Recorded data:
——————————

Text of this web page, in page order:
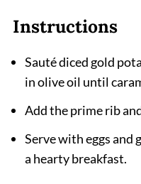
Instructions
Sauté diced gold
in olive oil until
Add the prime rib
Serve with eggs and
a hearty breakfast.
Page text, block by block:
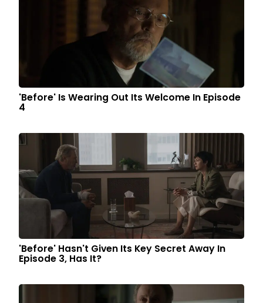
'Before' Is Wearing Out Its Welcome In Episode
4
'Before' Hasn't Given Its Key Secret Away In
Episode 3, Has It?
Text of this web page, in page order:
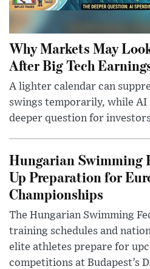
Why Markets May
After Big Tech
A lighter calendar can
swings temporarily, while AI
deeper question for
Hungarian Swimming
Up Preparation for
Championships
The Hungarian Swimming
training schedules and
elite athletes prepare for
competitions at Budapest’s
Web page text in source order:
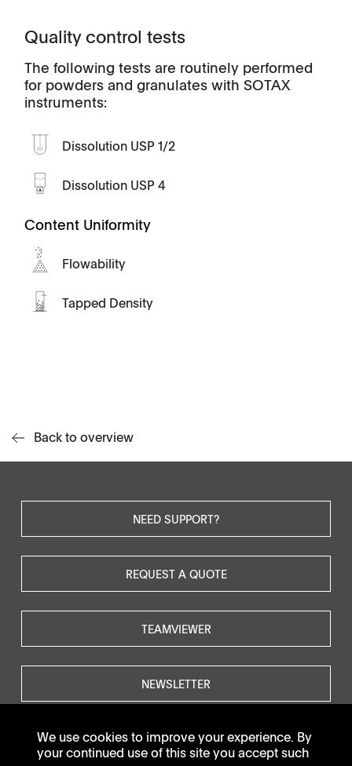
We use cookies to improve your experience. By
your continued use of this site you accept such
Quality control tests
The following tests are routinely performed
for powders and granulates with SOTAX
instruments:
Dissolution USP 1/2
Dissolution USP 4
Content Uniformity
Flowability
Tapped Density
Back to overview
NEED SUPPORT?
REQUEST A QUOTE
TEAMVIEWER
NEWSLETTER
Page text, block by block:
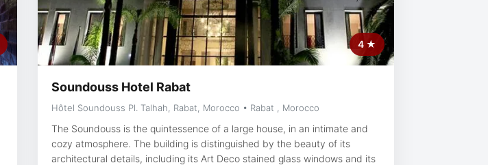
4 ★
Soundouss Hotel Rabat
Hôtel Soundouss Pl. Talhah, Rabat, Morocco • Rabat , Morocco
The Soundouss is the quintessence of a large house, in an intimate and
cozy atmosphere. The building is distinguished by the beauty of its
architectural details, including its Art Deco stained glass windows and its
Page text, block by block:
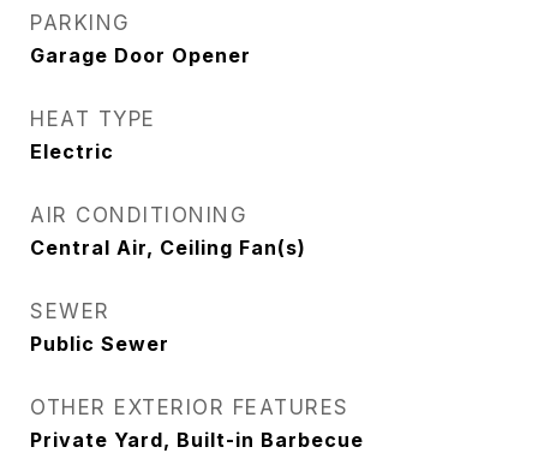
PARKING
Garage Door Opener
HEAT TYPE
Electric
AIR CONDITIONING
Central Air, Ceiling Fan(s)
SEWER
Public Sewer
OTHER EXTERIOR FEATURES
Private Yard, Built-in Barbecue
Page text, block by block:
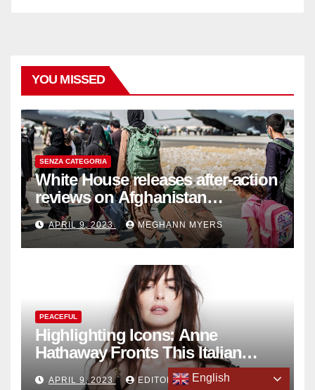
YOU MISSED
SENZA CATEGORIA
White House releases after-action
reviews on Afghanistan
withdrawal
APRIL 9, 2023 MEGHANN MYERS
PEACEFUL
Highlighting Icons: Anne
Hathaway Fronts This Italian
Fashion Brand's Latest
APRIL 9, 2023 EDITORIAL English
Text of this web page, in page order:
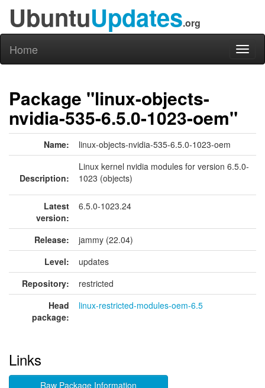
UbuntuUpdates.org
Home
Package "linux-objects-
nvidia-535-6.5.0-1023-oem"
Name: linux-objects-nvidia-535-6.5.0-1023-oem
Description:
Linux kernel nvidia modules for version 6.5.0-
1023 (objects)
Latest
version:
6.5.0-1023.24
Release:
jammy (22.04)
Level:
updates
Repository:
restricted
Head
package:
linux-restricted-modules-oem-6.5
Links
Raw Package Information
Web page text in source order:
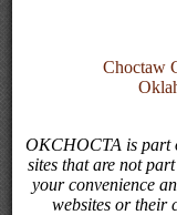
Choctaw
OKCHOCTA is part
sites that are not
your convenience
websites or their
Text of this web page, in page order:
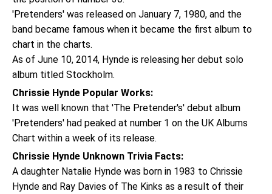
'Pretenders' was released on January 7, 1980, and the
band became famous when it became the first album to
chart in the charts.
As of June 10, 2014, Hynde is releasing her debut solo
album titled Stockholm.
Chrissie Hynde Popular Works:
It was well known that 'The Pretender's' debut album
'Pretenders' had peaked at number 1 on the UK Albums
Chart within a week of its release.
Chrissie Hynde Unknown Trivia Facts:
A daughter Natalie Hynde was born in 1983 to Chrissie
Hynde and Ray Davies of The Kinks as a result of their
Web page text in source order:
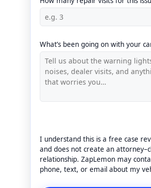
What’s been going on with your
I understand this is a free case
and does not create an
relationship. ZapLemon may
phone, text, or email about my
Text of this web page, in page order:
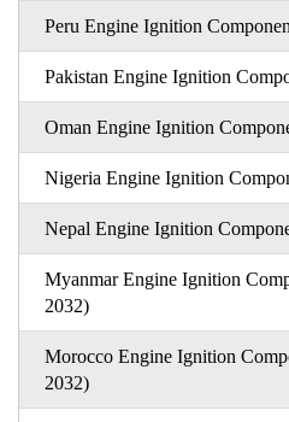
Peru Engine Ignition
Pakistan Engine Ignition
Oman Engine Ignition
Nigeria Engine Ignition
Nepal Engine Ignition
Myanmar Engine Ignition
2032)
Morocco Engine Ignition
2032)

——————————

--- Your goal ---
Would you reproduce, exactly and with nothing added, every line from the beginning of the entries above through the line that contains "The Hungarian Swimming", both included, leaving out the pictures?

--- Task output ---
Text of this web page, in page order:
Instructions
Sauté diced gold
in olive oil until
Add the prime rib
Serve with eggs and
a hearty breakfast.
Page text, block by block:
'Before' Is Wearing Out Its Welcome In Episode
4
'Before' Hasn't Given Its Key Secret Away In
Episode 3, Has It?
Text of this web page, in page order:
Why Markets May
After Big Tech
A lighter calendar can
swings temporarily, while AI
deeper question for
Hungarian Swimming
Up Preparation for
Championships
The Hungarian Swimming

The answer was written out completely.